Na gut, “unbekannt” ist leicht übertrieben, denn natürlich kennt inzwischen wohl fast jeder, der in der Gegend südlich von Houston, Texas, unweit der Golfküste lebt, die etwa drei bis vier Millimeter langen roten Insekten. Doch wissenschaftlich sind diese Ameisen bisher noch nicht klar identifiziert: Sicher ist, dass sie enge Verwandte von Paratrechina pubens sind, die auch als “Crazy Caribbean Ant” bekannt ist. Aber die Unterschiede sind groß genug, dass die Forscher der Texas A&M-Universität sie bisher nur als “near pubens”, also der verrückten Karibikameise nahe stehend, einordnen wollten.
Wissenschaftlich mag diese Ameise ja noch ungetauft sein, aber in der Praxis hat sich bereits ein Name etabliert: Crazy-Rasberry-Ameise, benannt nach ihrem Entdecker. Und das ist sicher, neben der erstaunlichen Fortpflanzungsfähigkeit dieser neuen Ameisenart (dazu gleich noch mehr) das Außergewöhnlichste an der Geschichte. Denn Tom Rasberry ist kein Wissenschaftler, sondern ein Kammerjäger.
Ihm waren vor sechs Jahren erstmals diese kleinen, zum Glück nicht all zu bissigen Ameisen aufgefallen, die den ihrerseits sehr bissigen (und zudem noch mit einem Giftstachel am Hinterleib ausgestatteten) Feuerameisen nachstellen. Damals seien es ein paar Tausend gewesen, die er mit Insektengift scheinbar leicht unter Kontrolle kriegen konnte, erzählte er der “New York Times” – doch im Jahr darauf kehrten sie Millionenfach zurück. Denn diese Rasberry-Ameisen – bleiben wie mal vorerst bei diesem Namen – leben in Kolonien mit mehreren Ameisenköniginnen; die vergleichsweise kleinen Kolonien (mehrere Hundert bis ein paar Tausend Individuen) bilden sehr schnell Ableger in ihrer unmittelbaren Nachbarschaft. Gängige Bekämpfungsmethoden scheinen bisher kaum zu helfen.

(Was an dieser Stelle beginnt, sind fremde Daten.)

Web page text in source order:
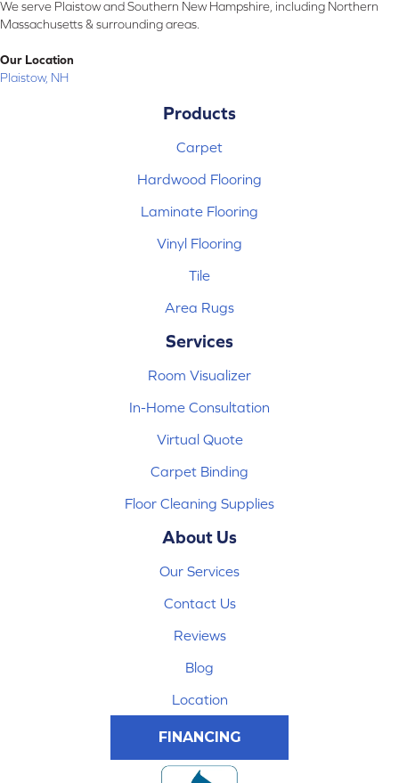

Inzwischen haben sich diese Ameisen so stark vermehrt, dass sie mit ihrer Masse die Gärten und Wälder wie mit einem Teppich bedecken können und gelegentlich schon zu Kurzschlüssen in elektrischen Schaltkästen führten. Und sie bedrohen die gefürchtete Rote Feuerameise, nicht nur als Fressfeind, sondern auch als Konkurrent um Futter und Lebensraum. Diesen Feuerameisen – einer invasiven Spezies, die erst in den 20-er Jahren des 20. Jahrhunderts eingeschleppt wurde – würde in Texas sicher niemand eine Träne nachweinen: Ihre Bisse sind schmerzhaft, zahlreich (mehr als jeder zehnte Texaner wird jährlich Opfer einer Feuerameisen-Attacke) und, wenn sie Allergien oder Schockreaktionen auslösen, eine Gefahr für die Gesundheit oder gar das Leben.
Im Vergleich dazu ist diese neue Ameisenart eher nur lästig. Aber wenn sie zu zahlreich werden, birgt dies auch Gefahren, vor allem für Haustiere: Angeblich sollen verrückte Karibikameisen den Tod von Hühnern und sogar von Rindern verursacht haben, indem sie die Atemwege der Tiere verstopften.